Compare original and translation side by side
Package:on PyPI Repo: https://github.com/astronomer/blueprint Requires: Python 3.10+, Airflow 2.5+, Blueprint 0.2.0+airflow-blueprint
包:PyPI上的代码仓库:https://github.com/astronomer/blueprint 依赖要求:Python 3.10+、Airflow 2.5+、Blueprint 0.2.0+airflow-blueprint
| User Request | Action |
|---|---|
| "Create a blueprint" / "Define a template" | Go to Creating Blueprints |
| "Create a DAG from YAML" / "Compose steps" | Go to Composing DAGs in YAML |
| "Customize DAG args" / "Add tags to DAG" | Go to Customizing DAG-Level Configuration |
| "Override config at runtime" / "Trigger with params" | Go to Runtime Parameter Overrides |
| "Post-process DAGs" / "Add callback" | Go to Post-Build Callbacks |
| "Validate my YAML" / "Lint blueprint" | Go to Validation Commands |
| "Set up blueprint in my project" | Go to Project Setup |
| "Version my blueprint" | Go to Versioning |
| "Generate schema" / "Astro IDE setup" | Go to Schema Generation |
| Blueprint errors / troubleshooting | Go to Troubleshooting |
| 用户请求 | 对应操作 |
|---|---|
| "创建一个蓝图" / "定义模板" | 前往 创建蓝图 章节 |
| "通过YAML创建DAG" / "编排步骤" | 前往 通过YAML编排DAG 章节 |
| "自定义DAG参数" / "给DAG添加标签" | 前往 自定义DAG层级配置 章节 |
| "运行时覆盖配置" / "带参数触发" | 前往 运行时参数覆盖 章节 |
| "DAG后置处理" / "添加回调" | 前往 构建后回调 章节 |
| "校验我的YAML" / "检查蓝图语法" | 前往 校验命令 章节 |
| "在我的项目中设置蓝图" | 前往 项目设置 章节 |
| "给我的蓝图做版本管理" | 前往 版本管理 章节 |
| "生成schema" / "Astro IDE设置" | 前往 Schema生成 章节 |
| 蓝图报错 / 故障排查 | 前往 故障排查 章节 |
undefinedundefinedundefinedundefineddags/loader.pyfrom blueprint import build_all
build_all()BlueprintDagArgsdags/loader.pyfrom blueprint import build_all
build_all()BlueprintDagArgsuvx --from airflow-blueprint blueprint listuvx --from airflow-blueprint blueprint listundefinedundefineddef render(self, config: MyConfig) -> TaskGroup:
with TaskGroup(group_id=self.step_id) as group:
BashOperator(
task_id="my_task",
bash_command=f"echo '{config.source_table}'"
)
return groupundefineddef render(self, config: MyConfig) -> TaskGroup:
with TaskGroup(group_id=self.step_id) as group:
BashOperator(
task_id="my_task",
bash_command=f"echo '{config.source_table}'"
)
return groupundefined| Element | Requirement |
|---|---|
| Config class | Must inherit from |
| Blueprint class | Must inherit from |
| Must return |
| Task IDs | Use |
| 元素 | 要求 |
|---|---|
| 配置类 | 必须继承自 |
| 蓝图类 | 必须继承自 |
| 必须返回 |
| 任务ID | 分组/任务ID请使用 |
extra="forbid"from pydantic import ConfigDict
class MyConfig(BaseModel):
model_config = ConfigDict(extra="forbid")
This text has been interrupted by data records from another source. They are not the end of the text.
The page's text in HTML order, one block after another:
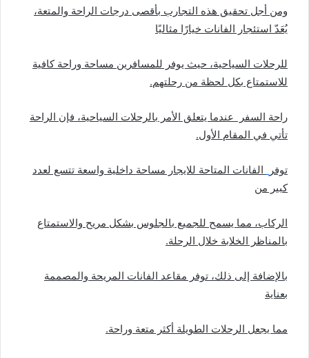
ومن أجل تحقيق هذه التجارب بأقصى درجات الراحة والمتعة،
يُعَدّ استئجار الفانات خيارًا مثاليًا
للرحلات السياحية، حيث يوفر للمسافرين مساحة وراحة كافية
للاستمتاع بكل لحظة من رحلتهم.
راحة السفر عندما يتعلق الأمر بالرحلات السياحية، فإن الراحة
تأتي في المقام الأول.
توفر
الفانات المتاحة للايجار مساحة داخلية واسعة تتسع لعدد
كبير من
الركاب، مما يسمح للجميع بالجلوس بشكل مريح والاستمتاع
بالمناظر الخلابة خلال الرحلة.
بالإضافة إلى ذلك، توفر مقاعد الفانات المريحة والمصممة
بعناية
مما يجعل الرحلات الطويلة أكثر متعة وراحة.

# fields...extra="forbid"from pydantic import ConfigDict
class MyConfig(BaseModel):
model_config = ConfigDict(extra="forbid")
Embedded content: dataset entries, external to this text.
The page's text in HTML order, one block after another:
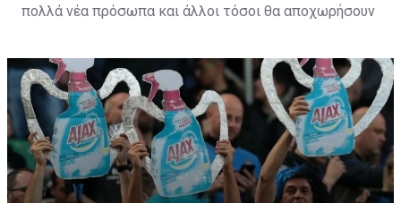
πολλά νέα πρόσωπα και άλλοι τόσοι θα αποχωρήσουν
θα κάνει ξανά την εμφάνιση της στους "πράσινους".
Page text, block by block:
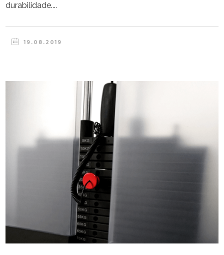
durabilidade....
19.08.2019
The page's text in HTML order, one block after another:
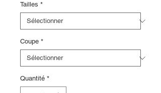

# 其他字段...undefinedundefined
By default, only `schedule` and `description` are supported as DAG-level fields (via the built-in `DefaultDagArgs`). For other fields like `tags`, `default_args`, `catchup`, etc., see **Customizing DAG-Level Configuration**.
默认情况下,仅支持`schedule`和`description`作为DAG层级字段(通过内置的`DefaultDagArgs`实现)。如果需要其他字段比如`tags`、`default_args`、`catchup`等,参考 **自定义DAG层级配置** 章节。| Key | Purpose |
|---|---|
| Template name (required) |
| List of upstream step names |
| Pin to specific blueprint version |
| 关键字 | 用途 |
|---|---|
| 模板名称(必填) |
| 上游步骤名称列表 |
| 绑定到指定的蓝图版本 |
dag_id: "{{ env.get('ENV', 'dev') }}_pipeline"
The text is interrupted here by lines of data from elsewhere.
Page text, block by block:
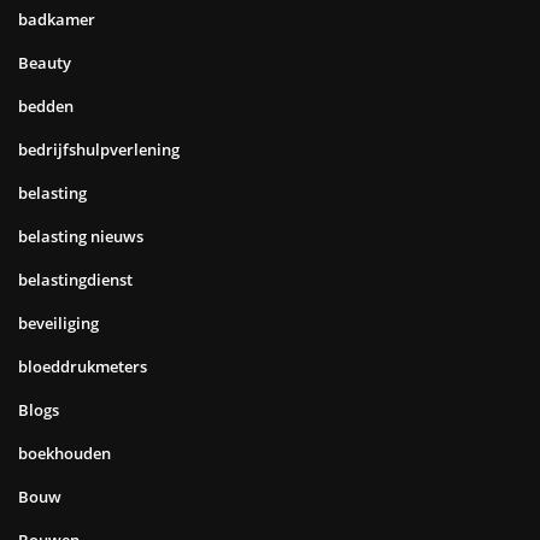
badkamer
Beauty
bedden
bedrijfshulpverlening
belasting
belasting nieuws
belastingdienst
beveiliging
bloeddrukmeters
Blogs
boekhouden
Bouw

schedule: "{{ var.value.schedule | default('@daily') }}"
steps:
extract:
blueprint: extract
output_path: "/data/{{ context.ds_nodash }}/output.csv"
run_id: "{{ context.dag_run.run_id }}"envvarconncontextcontext.ds_nodashcontext.dag_run.confcontext.task_instance.xcom_pull(...)dag_id: "{{ env.get('ENV', 'dev') }}_pipeline"
schedule: "{{ var.value.schedule | default('@daily') }}"
steps:
extract:
blueprint: extract
output_path: "/data/{{ context.ds_nodash }}/output.csv"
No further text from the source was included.